La edición de Sevilla continuó publicándose adicta a la causa rebelde que anunciaba ´´la victoria de los que luchan por una España nueva.``


ABC Sevilla - 29 de Septiembre de 1936
Toma de Toledo por las tropas sublevadas.

Como curiosidad esta publicación franco-rusa llamada Centinela, era una publicación editada en Francia por los exiliados rusos tras la revolución bolchevique.
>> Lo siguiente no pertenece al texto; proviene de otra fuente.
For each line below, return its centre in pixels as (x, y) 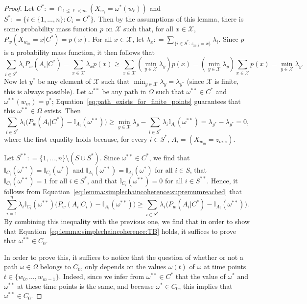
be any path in (124, 91)
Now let (16, 81)
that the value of (201, 276)
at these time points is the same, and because (85, 286)
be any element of (64, 81)
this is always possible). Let (45, 91)
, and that (102, 180)
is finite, (227, 81)
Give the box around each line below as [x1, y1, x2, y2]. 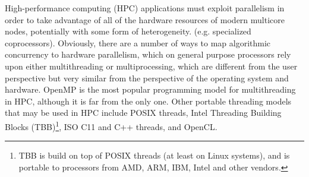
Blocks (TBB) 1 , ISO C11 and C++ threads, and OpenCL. [5, 118, 217, 132]
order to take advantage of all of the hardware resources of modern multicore [5, 13, 285, 26]
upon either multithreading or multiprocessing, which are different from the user [5, 59, 298, 72]
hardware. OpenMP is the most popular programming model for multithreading [5, 83, 296, 96]
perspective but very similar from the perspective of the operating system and [5, 71, 289, 84]
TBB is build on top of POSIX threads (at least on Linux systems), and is [18, 149, 290, 162]
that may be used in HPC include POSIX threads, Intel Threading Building [5, 106, 282, 119]
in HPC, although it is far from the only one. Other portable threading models [5, 94, 292, 107]
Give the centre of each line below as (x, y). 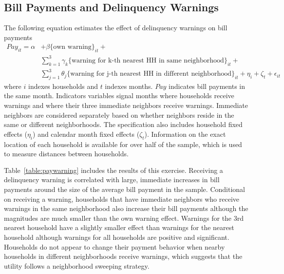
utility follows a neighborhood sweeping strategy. (77, 265)
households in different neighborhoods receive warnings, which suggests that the (123, 256)
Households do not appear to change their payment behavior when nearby (114, 246)
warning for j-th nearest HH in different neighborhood (151, 74)
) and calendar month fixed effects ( (86, 134)
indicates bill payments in (207, 86)
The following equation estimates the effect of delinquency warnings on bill (116, 28)
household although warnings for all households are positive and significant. (117, 237)
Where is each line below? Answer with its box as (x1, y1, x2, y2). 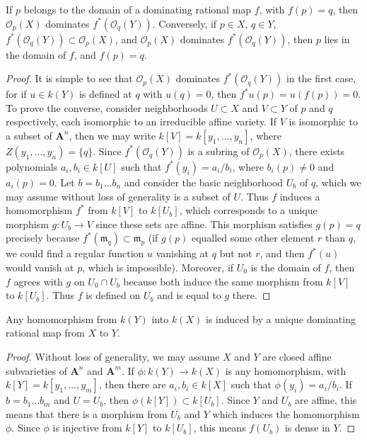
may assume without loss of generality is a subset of (6, 188, 231, 203)
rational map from (6, 325, 85, 340)
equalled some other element (191, 230, 315, 245)
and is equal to (157, 288, 221, 303)
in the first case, (286, 71, 356, 86)
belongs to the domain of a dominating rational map (23, 2, 252, 16)
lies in (324, 31, 350, 46)
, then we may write (69, 128, 156, 142)
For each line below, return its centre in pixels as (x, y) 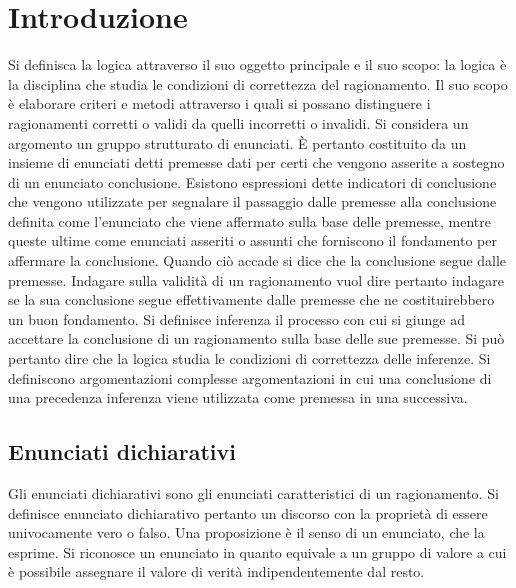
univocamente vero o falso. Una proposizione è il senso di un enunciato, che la (246, 532)
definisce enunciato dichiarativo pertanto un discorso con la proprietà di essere (248, 512)
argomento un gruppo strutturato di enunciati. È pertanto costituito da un (237, 142)
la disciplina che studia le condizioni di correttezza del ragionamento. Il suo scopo (258, 83)
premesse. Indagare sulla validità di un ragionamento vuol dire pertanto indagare (256, 279)
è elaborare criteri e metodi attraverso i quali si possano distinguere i (219, 103)
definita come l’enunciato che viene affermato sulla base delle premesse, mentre (249, 220)
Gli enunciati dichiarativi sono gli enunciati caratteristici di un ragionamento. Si (253, 493)
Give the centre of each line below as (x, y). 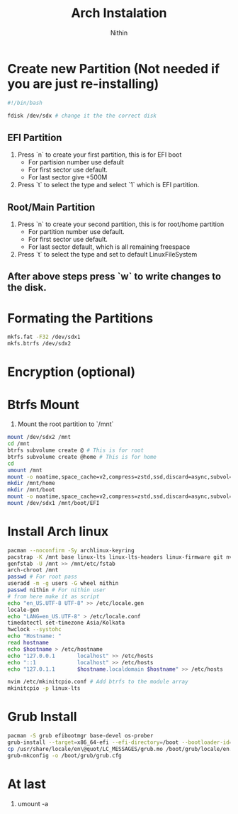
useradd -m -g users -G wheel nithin (63, 584)
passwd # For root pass (42, 577)
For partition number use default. (76, 232)
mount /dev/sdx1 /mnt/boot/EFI (53, 503)
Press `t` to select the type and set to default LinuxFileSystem (107, 255)
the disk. (27, 288)
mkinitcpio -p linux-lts (44, 688)
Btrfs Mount (44, 405)
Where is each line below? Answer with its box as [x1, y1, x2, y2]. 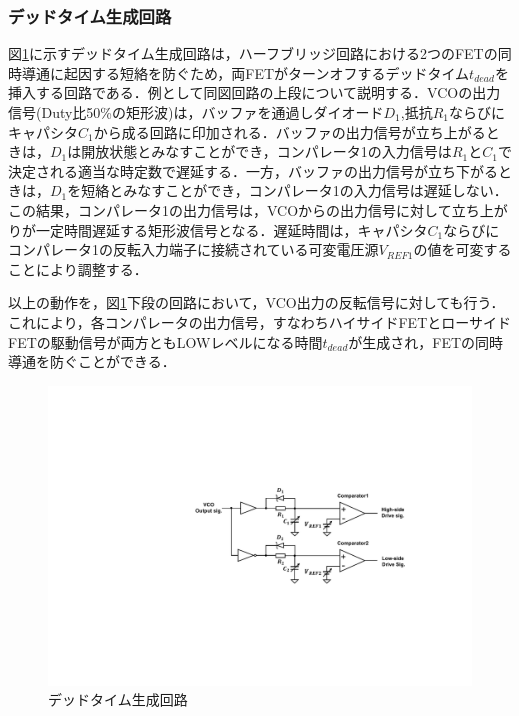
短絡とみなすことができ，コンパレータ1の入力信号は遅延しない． [81, 180, 508, 201]
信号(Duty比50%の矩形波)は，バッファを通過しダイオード [8, 102, 384, 122]
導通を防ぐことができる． [8, 351, 176, 372]
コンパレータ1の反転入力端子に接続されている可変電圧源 [8, 239, 379, 260]
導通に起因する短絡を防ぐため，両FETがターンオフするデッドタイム [21, 62, 470, 83]
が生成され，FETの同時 [348, 331, 504, 352]
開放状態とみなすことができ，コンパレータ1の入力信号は [81, 141, 452, 162]
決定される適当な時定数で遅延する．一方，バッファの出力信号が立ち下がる [8, 160, 498, 181]
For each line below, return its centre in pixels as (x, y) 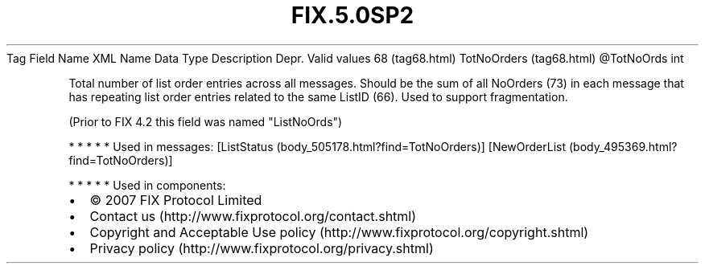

Centinela - 15 Octubre de 1936
´´Blancos Héroes del Alcázar``

Periódico El Alcázar

Creado en el interior del Alcázar durante el asedio por Víctor Martínez Simancas, destinado a mantener alta la moral de los refugiados e informar sobre noticias del interior de la fortaleza así como noticias recibidas del exterior. Empezó a imprimirse el 26 de julio mediante una maquina multicopista que se encontraba en la Academia. Finalizado el asedio continuó publicándose en Toledo y más tarde como diario de la tarde en Madrid a partir de 1939. Tras varios cambios durante la dictadura, en 1975 fue adquirido por la Confederación Nacional de Excombatientes y en 1988 el periódico cerró por problemas financieros. Desde el año 2009 existe como diario digital llamado El nuevo Alcázar.


Imprenta de la Academia de Infantería del Alcázar de Toledo.
Principios del Siglo XX.

Varios ejemplares del periódico El Alcázar.


Civiles leyendo la prensa en la Plaza de Zocodover meses después del asedio.